Kenneth G. Willis
Frequency and cross-tabulation tables have limitations in their ability to analyse housing problems. Suppose a sample of houses consisted of 180 observations, and the purpose is to investigate the effect of income, household size and tenure type on housing consumption. By cross-tabulation, the sample could be divided into, say, five income groups, four household size groups and three tenure groups. Means could be computed from each cell to estimate the effect of these variables on demand. However, with 5×4×3=60 cells, there would only be an average of three observations per cell, and although some would have five or six, many would be empty and most would have only one or two observations, making means meaningless or extremely unreliable (Malpezzi, 1984b). Regression techniques get round this problem, in addition to that of errors in results and interpretations which can occur in cross-tabulations through the inappropriate grouping of survey data (Upton, 1989).
Regression analysis can be broadly defined as the analysis of the statistical relationship among variables. There are many forms of regression analysis but a basic distinction can be made between forms which use continuous data and those which use discrete data.

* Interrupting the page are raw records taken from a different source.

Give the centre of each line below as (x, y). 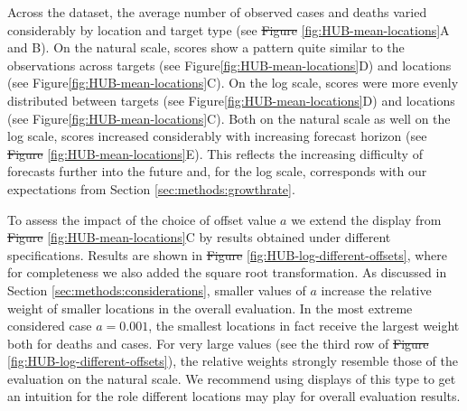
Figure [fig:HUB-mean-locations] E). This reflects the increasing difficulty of (215, 153)
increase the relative (376, 290)
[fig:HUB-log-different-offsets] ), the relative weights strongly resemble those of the (233, 361)
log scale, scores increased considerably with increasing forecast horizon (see (217, 136)
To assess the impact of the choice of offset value (142, 219)
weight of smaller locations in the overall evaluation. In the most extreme (210, 308)
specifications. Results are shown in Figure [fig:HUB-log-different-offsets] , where (227, 254)
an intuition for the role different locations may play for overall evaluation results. (234, 396)
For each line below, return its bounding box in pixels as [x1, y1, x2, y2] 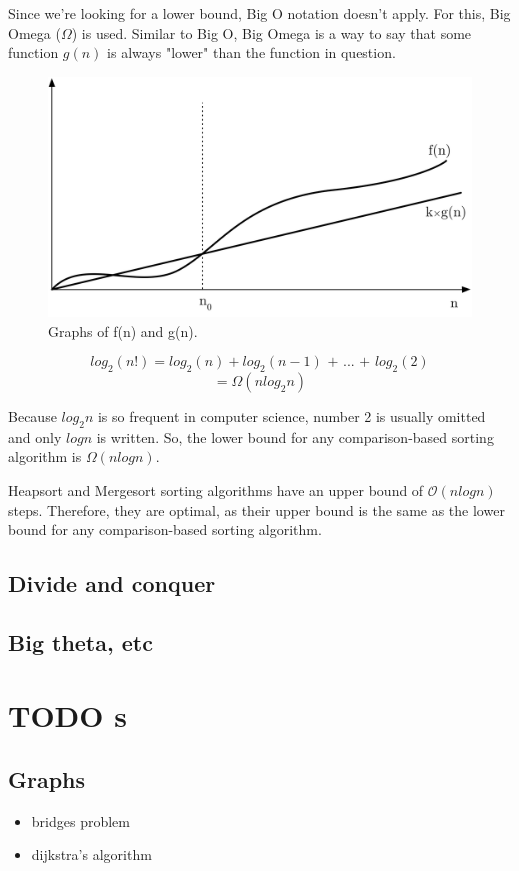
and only [8, 426, 62, 447]
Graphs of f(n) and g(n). [48, 320, 198, 341]
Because [8, 405, 57, 426]
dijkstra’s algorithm [31, 844, 152, 865]
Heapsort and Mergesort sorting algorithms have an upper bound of [8, 479, 424, 500]
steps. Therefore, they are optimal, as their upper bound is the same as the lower [8, 499, 505, 520]
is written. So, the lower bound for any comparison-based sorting [96, 426, 494, 447]
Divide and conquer [8, 568, 216, 599]
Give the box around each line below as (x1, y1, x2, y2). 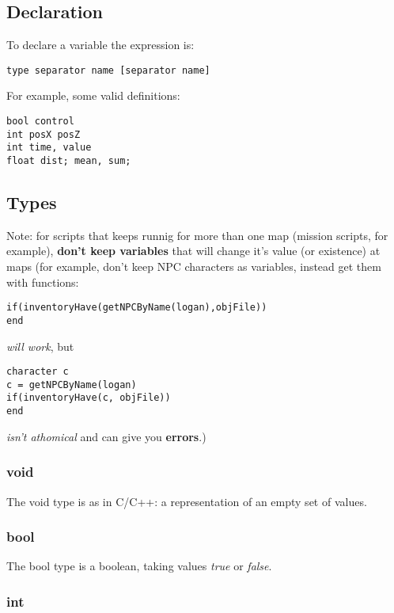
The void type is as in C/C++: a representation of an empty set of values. (6, 493, 367, 509)
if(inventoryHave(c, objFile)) (6, 392, 171, 404)
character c (6, 366, 69, 378)
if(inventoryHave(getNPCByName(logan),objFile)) (6, 302, 267, 314)
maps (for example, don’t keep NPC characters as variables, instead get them (6, 258, 381, 275)
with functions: (6, 273, 79, 290)
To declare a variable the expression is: (6, 36, 195, 53)
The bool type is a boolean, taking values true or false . (6, 558, 272, 574)
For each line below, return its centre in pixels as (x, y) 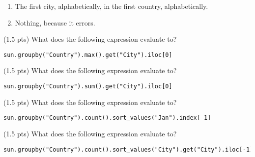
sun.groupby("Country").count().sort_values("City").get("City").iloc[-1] (128, 149)
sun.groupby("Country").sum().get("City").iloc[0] (88, 87)
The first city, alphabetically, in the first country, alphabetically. (112, 6)
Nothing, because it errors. (55, 22)
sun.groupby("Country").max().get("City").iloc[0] (88, 55)
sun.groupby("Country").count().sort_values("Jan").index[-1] (107, 118)
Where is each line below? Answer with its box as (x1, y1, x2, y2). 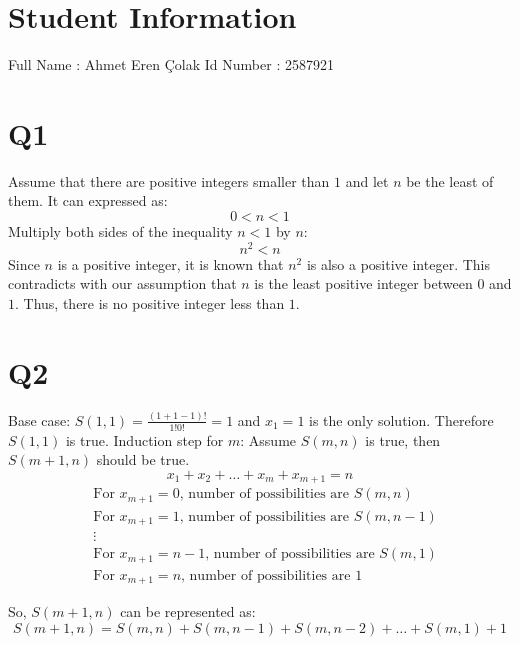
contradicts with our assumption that (8, 273, 237, 294)
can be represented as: (120, 601, 256, 622)
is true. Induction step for (65, 429, 224, 450)
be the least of (406, 170, 494, 191)
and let (345, 170, 389, 191)
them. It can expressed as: (8, 190, 168, 211)
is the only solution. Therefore (309, 409, 494, 430)
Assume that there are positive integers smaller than (8, 170, 330, 191)
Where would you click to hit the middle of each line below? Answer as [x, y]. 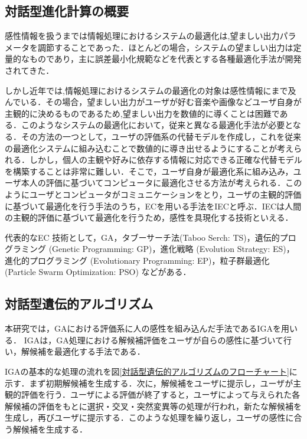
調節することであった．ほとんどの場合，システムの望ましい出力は [165, 47]
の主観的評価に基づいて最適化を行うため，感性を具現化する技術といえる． [149, 217]
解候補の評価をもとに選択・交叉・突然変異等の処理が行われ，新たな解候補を [153, 406]
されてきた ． [30, 70]
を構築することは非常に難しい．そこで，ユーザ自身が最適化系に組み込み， [149, 171]
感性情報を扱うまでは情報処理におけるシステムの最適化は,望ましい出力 [142, 36]
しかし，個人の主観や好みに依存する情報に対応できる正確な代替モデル [166, 160]
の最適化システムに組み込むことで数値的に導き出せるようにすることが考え [149, 148]
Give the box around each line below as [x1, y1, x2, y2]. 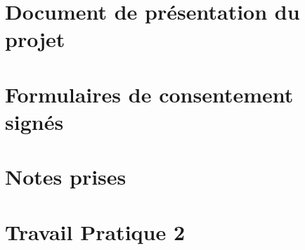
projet [5, 25, 65, 53]
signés [5, 107, 64, 136]
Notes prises [5, 162, 126, 191]
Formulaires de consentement [5, 79, 294, 108]
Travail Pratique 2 [5, 217, 186, 246]
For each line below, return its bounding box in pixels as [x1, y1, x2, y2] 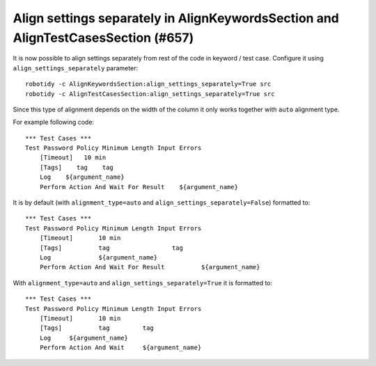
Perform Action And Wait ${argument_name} [39, 344, 202, 351]
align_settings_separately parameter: [13, 63, 139, 72]
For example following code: [13, 118, 94, 127]
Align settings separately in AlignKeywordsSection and [13, 10, 339, 26]
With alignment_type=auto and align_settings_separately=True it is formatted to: [13, 278, 273, 287]
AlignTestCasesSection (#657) [13, 30, 194, 45]
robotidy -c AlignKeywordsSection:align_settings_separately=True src [25, 80, 272, 88]
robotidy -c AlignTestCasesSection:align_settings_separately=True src [25, 90, 275, 97]
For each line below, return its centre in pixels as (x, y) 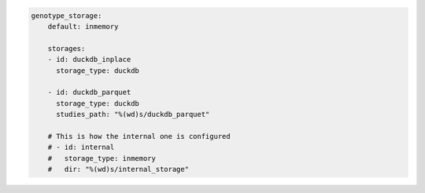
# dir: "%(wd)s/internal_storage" (118, 169)
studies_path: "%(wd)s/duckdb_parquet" (133, 115)
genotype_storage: (67, 15)
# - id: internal (81, 147)
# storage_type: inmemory (102, 158)
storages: (67, 48)
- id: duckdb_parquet (89, 93)
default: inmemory (83, 26)
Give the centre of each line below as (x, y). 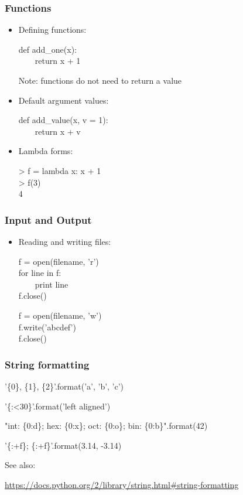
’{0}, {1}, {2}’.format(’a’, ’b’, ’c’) (64, 386)
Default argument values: (64, 100)
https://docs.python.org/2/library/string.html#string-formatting (122, 484)
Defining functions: (52, 30)
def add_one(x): (47, 49)
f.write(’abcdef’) (47, 327)
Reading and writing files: (65, 241)
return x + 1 (58, 61)
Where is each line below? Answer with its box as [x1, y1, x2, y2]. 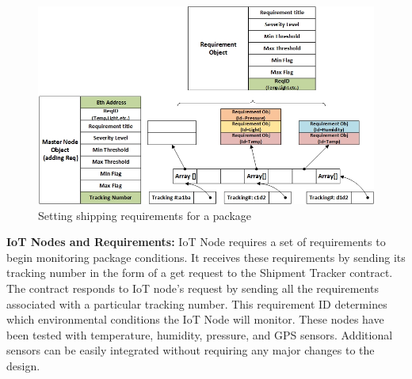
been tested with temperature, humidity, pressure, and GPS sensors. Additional [6, 326, 393, 343]
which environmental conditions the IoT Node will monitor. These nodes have [6, 311, 384, 328]
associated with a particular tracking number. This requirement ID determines [6, 295, 387, 312]
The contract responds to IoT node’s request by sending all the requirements [6, 279, 380, 296]
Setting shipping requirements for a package [38, 207, 252, 223]
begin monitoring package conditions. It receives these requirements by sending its [6, 248, 406, 265]
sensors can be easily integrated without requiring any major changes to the [6, 342, 375, 358]
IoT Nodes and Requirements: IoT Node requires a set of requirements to [6, 233, 386, 250]
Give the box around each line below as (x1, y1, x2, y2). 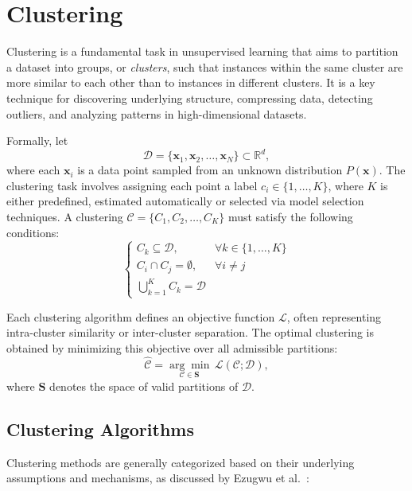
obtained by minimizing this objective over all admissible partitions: (6, 339, 338, 356)
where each (6, 162, 60, 178)
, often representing (286, 308, 382, 325)
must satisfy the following (227, 208, 353, 224)
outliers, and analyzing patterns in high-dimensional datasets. (6, 105, 307, 122)
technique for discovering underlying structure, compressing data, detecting (6, 89, 373, 106)
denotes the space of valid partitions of (49, 377, 239, 394)
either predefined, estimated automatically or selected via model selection (6, 193, 364, 209)
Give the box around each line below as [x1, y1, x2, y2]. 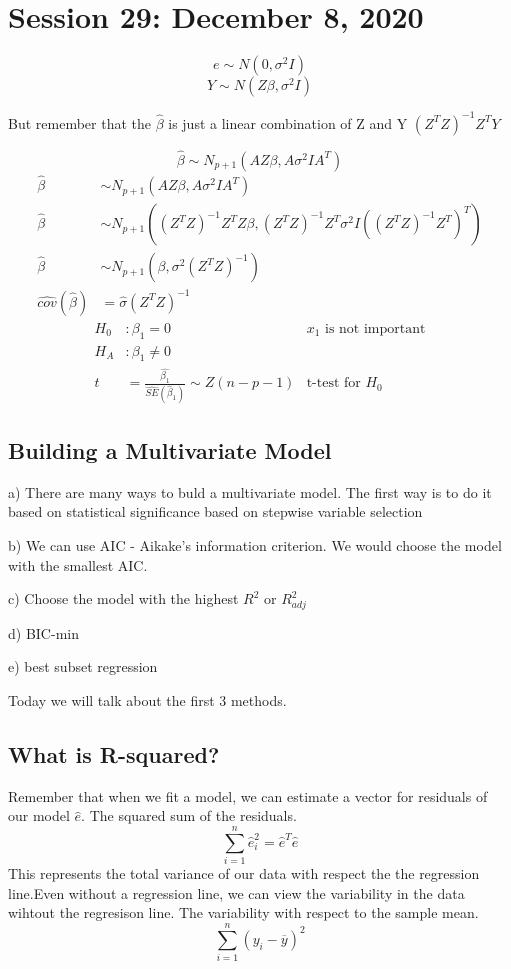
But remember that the [8, 112, 151, 133]
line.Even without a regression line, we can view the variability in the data [8, 882, 465, 903]
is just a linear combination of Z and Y [168, 112, 408, 133]
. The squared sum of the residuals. [81, 805, 297, 826]
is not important [325, 321, 426, 336]
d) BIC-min [8, 622, 79, 643]
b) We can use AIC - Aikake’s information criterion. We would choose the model [8, 534, 502, 555]
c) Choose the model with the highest [8, 588, 239, 609]
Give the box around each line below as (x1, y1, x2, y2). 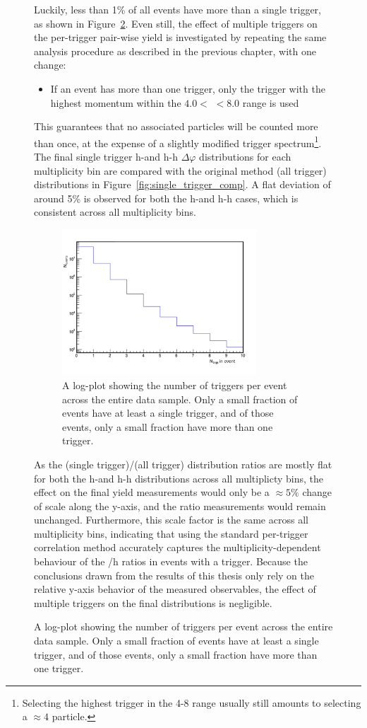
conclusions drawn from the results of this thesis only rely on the (34, 567, 314, 582)
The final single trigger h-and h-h (34, 149, 178, 163)
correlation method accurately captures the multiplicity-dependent (34, 540, 321, 555)
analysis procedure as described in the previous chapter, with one (34, 43, 316, 58)
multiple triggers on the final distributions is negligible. (34, 595, 272, 610)
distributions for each (199, 149, 291, 163)
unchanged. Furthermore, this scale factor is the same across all (34, 512, 308, 527)
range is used (242, 95, 299, 110)

The classical regression model is based upon a continuous dependent (response or endogenous) variable (Y) which is dependent upon a number of independent (predictor or exogenous) variables (X1, X2, X3...., Xk). Such a model implies cause and effect; a given change in X1 will cause Y to change by a specific amount; but it does not prove cause and effect. It really stresses the probabilistic association between the two variables. Indeed instrumentalism argues that variables and models should be chosen which provide the best predictive results (since this is the primary purpose of a theory) rather than selecting those based on deductive logic or causal theory (Boland, 1979).